To create the training set, we only label 500 captchas. But due to an implementation issue of reddit captcha, we can get a large training set automatically. Follow this link to see the captcha of reddit. If you reload the captcha with the same url (make sure you are logged in reddit), you get a variation of the same captcha under a different transformation. We use this vulnerability to both create a larger training set and enhance our prediction confidence. For example, when using fixed url we get multiple samples of JOEPBO
We can remove the background noise as they are at lower intensity, leaving us with the letters, we can further remove the dots by using connected components and segment into six seperate characters.
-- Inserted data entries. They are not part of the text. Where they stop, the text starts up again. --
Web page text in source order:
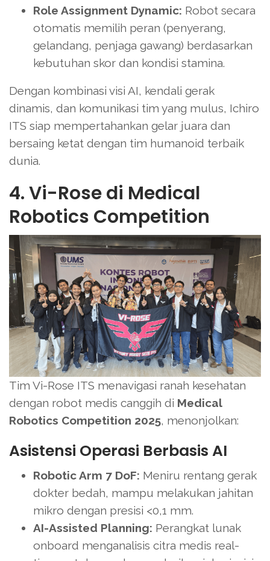
Role Assignment Dynamic: Robot secara
otomatis memilih peran (penyerang,
gelandang, penjaga gawang) berdasarkan
kebutuhan skor dan kondisi stamina.
Dengan kombinasi visi AI, kendali gerak
dinamis, dan komunikasi tim yang mulus, Ichiro
ITS siap mempertahankan gelar juara dan
bersaing ketat dengan tim humanoid terbaik
dunia.
4. Vi-Rose di Medical
Robotics Competition
Tim Vi-Rose ITS menavigasi ranah kesehatan
dengan robot medis canggih di Medical
Robotics Competition 2025, menonjolkan:
Asistensi Operasi Berbasis AI
Robotic Arm 7 DoF: Meniru rentang gerak
dokter bedah, mampu melakukan jahitan
mikro dengan presisi <0,1 mm.
AI-Assisted Planning: Perangkat lunak
onboard menganalisis citra medis real-
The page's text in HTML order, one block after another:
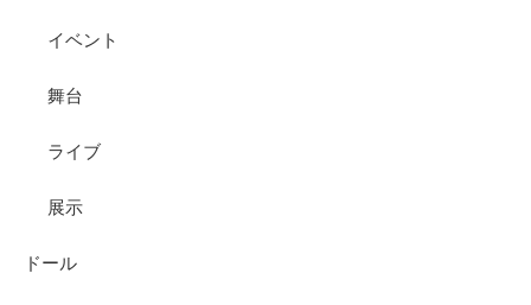
イベント
舞台
ライブ
展示
ドール
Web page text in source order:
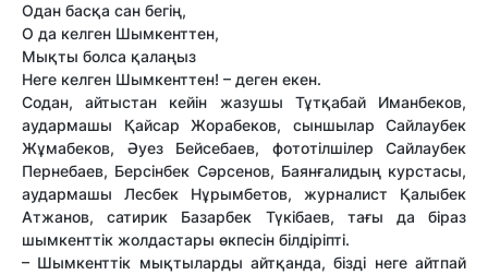
Одан басқа сан бегің,
О да келген Шымкенттен,
Мықты болса қалаңыз
Неге келген Шымкенттен! – деген екен.
Содан, айтыстан кейін жазушы Тұтқабай Иманбеков,
аудармашы Қайсар Жорабеков, сыншылар Сайлаубек
Жұмабеков, Әуез Бейсебаев, фототілшілер Сайлаубек
Пернебаев, Берсінбек Сәрсенов, Баянғалидың курстасы,
аудармашы Лесбек Нұрымбетов, журналист Қалыбек
Атжанов, сатирик Базарбек Түкібаев, тағы да біраз
шымкенттік жолдастары өкпесін білдіріпті.
– Шымкенттік мықтыларды айтқанда, бізді неге айтпай
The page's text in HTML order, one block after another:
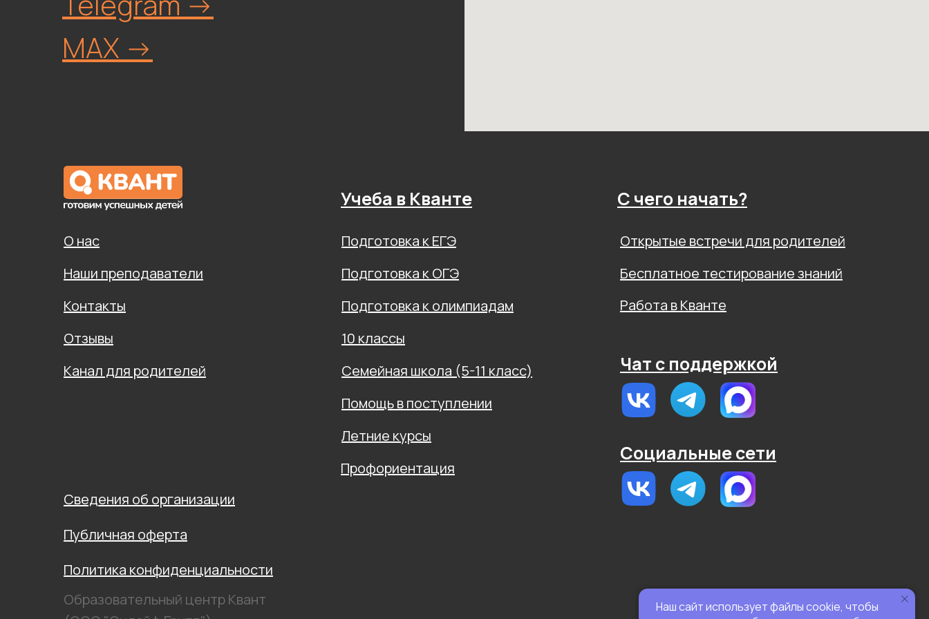
Наш сайт использует файлы cookie, чтобы
MAX ->
О нас
Образовательный центр Квант
Политика конфиденциальности
Публичная оферта
Сведения об организации
Наши преподаватели
Контакты
Отзывы
Канал для родителей
Семейная школа (5-11 класс)
Подготовка к ЕГЭ
Подготовка к ОГЭ
Подготовка к олимпиадам
Помощь в поступлении
Летние курсы
10 классы
Учеба в Кванте С чего начать?
Бесплатное тестирование знаний
Открытые встречи для родителей
Профориентация
Работа в Кванте
Социальные сети
Чат с поддержкой
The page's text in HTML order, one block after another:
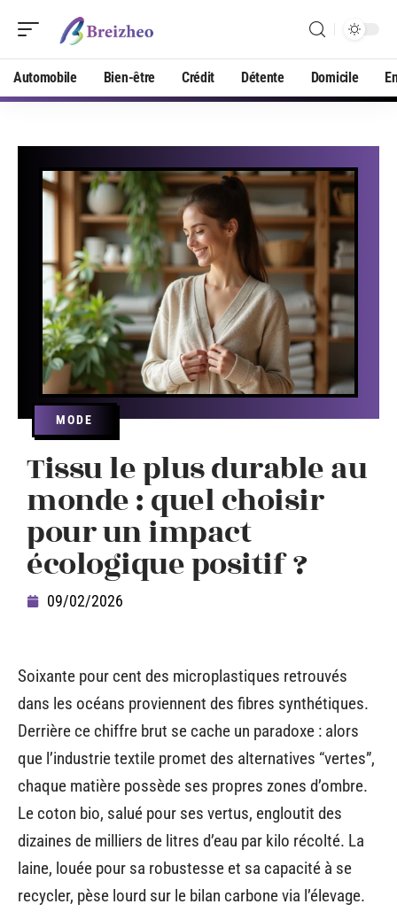
Automobile Bien-être Crédit Détente Domicile
MODE
Tissu le plus durable au
monde : quel choisir
pour un impact
écologique positif ?
09/02/2026
Soixante pour cent des microplastiques retrouvés
dans les océans proviennent des fibres synthétiques.
Derrière ce chiffre brut se cache un paradoxe : alors
que l’industrie textile promet des alternatives “vertes”,
chaque matière possède ses propres zones d’ombre.
Le coton bio, salué pour ses vertus, engloutit des
dizaines de milliers de litres d’eau par kilo récolté. La
laine, louée pour sa robustesse et sa capacité à se
recycler, pèse lourd sur le bilan carbone via l’élevage.
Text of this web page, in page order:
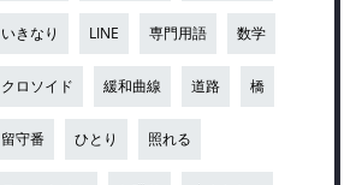
いきなり LINE 専門用語 数学
クロソイド 緩和曲線 道路 橋
留守番 ひとり 照れる
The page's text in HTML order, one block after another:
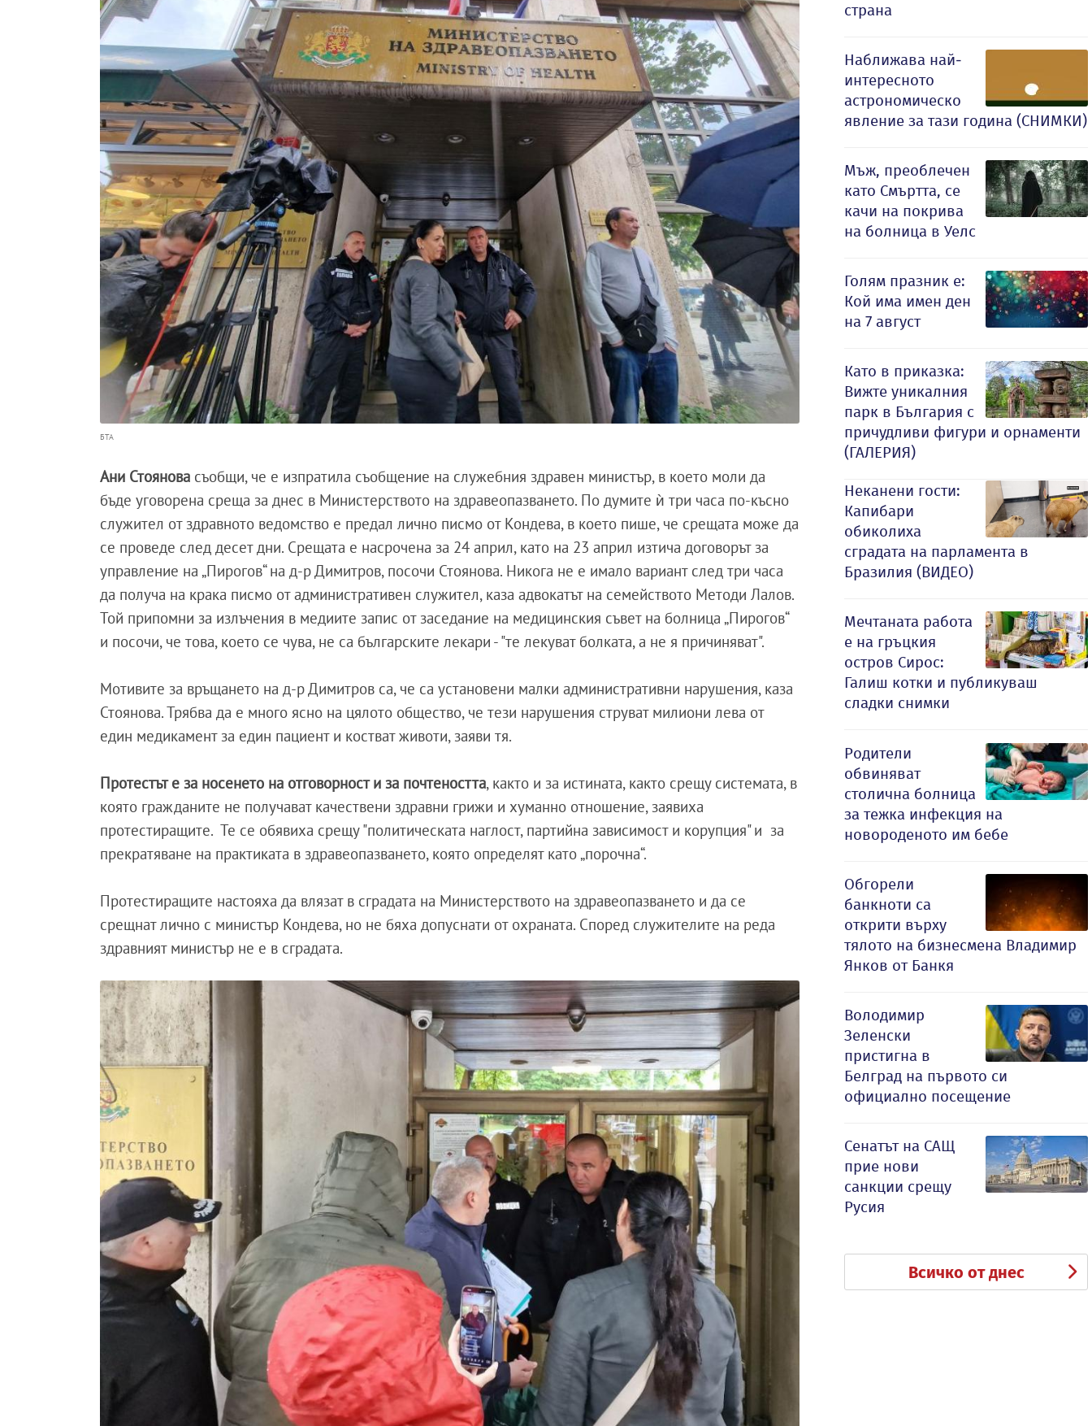
БТА
Ани Стоянова съобщи, че е изпратила съобщение на служебния здравен министър, в което моли да
бъде уговорена среща за днес в Министерството на здравеопазването. По думите ѝ три часа по-късно
служител от здравното ведомство е предал лично писмо от Кондева, в което пише, че срещата може да
се проведе след десет дни. Срещата е насрочена за 24 април, като на 23 април изтича договорът за
управление на „Пирогов“ на д-р Димитров, посочи Стоянова. Никога не е имало вариант след три часа
да получа на крака писмо от административен служител, каза адвокатът на семейството Методи Лалов.
Той припомни за излъчения в медиите запис от заседание на медицинския съвет на болница „Пирогов“
и посочи, че това, което се чува, не са българските лекари - "те лекуват болката, а не я причиняват".
Мотивите за връщането на д-р Димитров са, че са установени малки административни нарушения, каза
Стоянова. Трябва да е много ясно на цялото общество, че тези нарушения струват милиони лева от
един медикамент за един пациент и костват животи, заяви тя.
Протестът е за носенето на отговорност и за почтеността, както и за истината, както срещу системата, в
която гражданите не получават качествени здравни грижи и хуманно отношение, заявиха
протестиращите. Те се обявиха срещу "политическата наглост, партийна зависимост и корупция" и за
прекратяване на практиката в здравеопазването, която определят като „порочна“.
Протестиращите настояха да влязат в сградата на Министерството на здравеопазването и да се
срещнат лично с министър Кондева, но не бяха допуснати от охраната. Според служителите на реда
здравният министър не е в сградата.
страна
Наближава най-
интересното
астрономическо
явление за тази година (СНИМКИ)
Мъж, преоблечен
като Смъртта, се
качи на покрива
на болница в Уелс
Голям празник е:
Кой има имен ден
на 7 август
Като в приказка:
Вижте уникалния
парк в България с
причудливи фигури и орнаменти
(ГАЛЕРИЯ)
Неканени гости:
Капибари
обиколиха
сградата на парламента в
Бразилия (ВИДЕО)
Мечтаната работа
е на гръцкия
остров Сирос:
Галиш котки и публикуваш
сладки снимки
Родители
обвиняват
столична болница
за тежка инфекция на
новороденото им бебе
Обгорели
банкноти са
открити върху
тялото на бизнесмена Владимир
Янков от Банкя
Володимир
Зеленски
пристигна в
Белград на първото си
официално посещение
Сенатът на САЩ
прие нови
санкции срещу
Русия
Всичко от днес
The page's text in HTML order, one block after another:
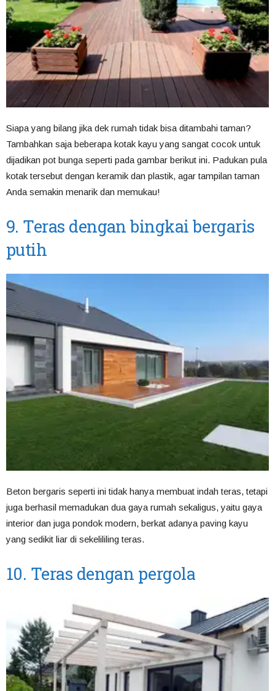
Siapa yang bilang jika dek rumah tidak bisa ditambahi taman?
Tambahkan saja beberapa kotak kayu yang sangat cocok untuk
dijadikan pot bunga seperti pada gambar berikut ini. Padukan pula
kotak tersebut dengan keramik dan plastik, agar tampilan taman
Anda semakin menarik dan memukau!
9. Teras dengan bingkai bergaris
putih
Beton bergaris seperti ini tidak hanya membuat indah teras, tetapi
juga berhasil memadukan dua gaya rumah sekaligus, yaitu gaya
interior dan juga pondok modern, berkat adanya paving kayu
yang sedikit liar di sekelililing teras.
10. Teras dengan pergola
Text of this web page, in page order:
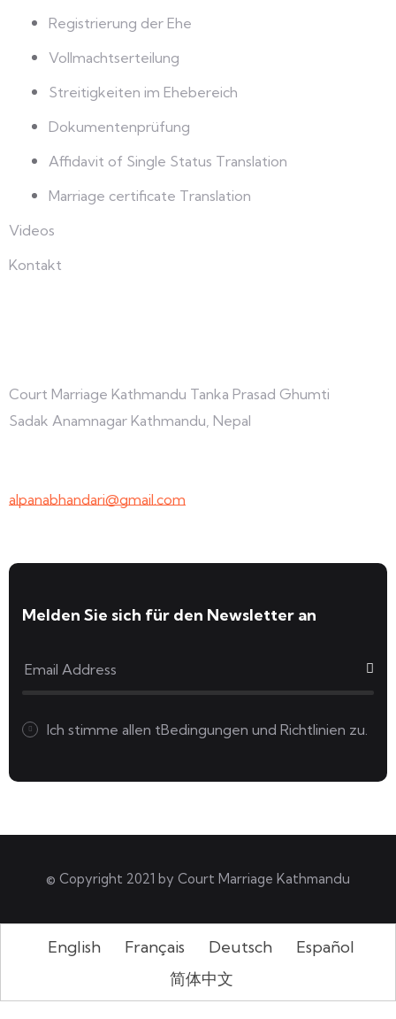
Registrierung der Ehe
Vollmachtserteilung
Streitigkeiten im Ehebereich
Dokumentenprüfung
Affidavit of Single Status Translation
Marriage certificate Translation
Videos
Kontakt
Court Marriage Kathmandu Tanka Prasad Ghumti
Sadak Anamnagar Kathmandu, Nepal
alpanabhandari@gmail.com
Melden Sie sich für den Newsletter an
Ich stimme allen tBedingungen und Richtlinien zu.
© Copyright 2021 by Court Marriage Kathmandu
English Français Deutsch
Español
简体中文

Character segmentation and training
After we segment a captcha and label it, we can use multiple samples of the same captcha to augment the data set. So if we label 500 captchas, and have 100 samples of each captcha, we have 50000 pairs of images and labels. As our segmentation is pretty noisy, we can remove some samples where segmentation is not ideal(more than or less than 6 segments of characters or size of each segment). Approximately 50% of samples are discarded this way. Training on these segments this way leads to individual character accuracy of around 90% (of valid segments), which leads to around 60%(0.85^6) accuracy of the whole captcha (assuming segmentation is done properly). If segmentation is not accurate, we can get the correct captcha after seeing several captchas of the same text (remember we can get multiple samples of the same captcha with the url), depending on the confidence required. We get around 90% accuracy on test cases at 30 samples of each captcha. We also get around 75% at 10 samples and 96% at 100 samples. The code can be checked at github here.
So we see that reddit captcha has some basic vulnerabilities (removable noise and multiple samples) which makes it easily crackable. Once more we see captchas are ineffective and only leads to user inconvenience. Accuracy can be improved with sequence to sequence learning with first sequence as segments and text as the other.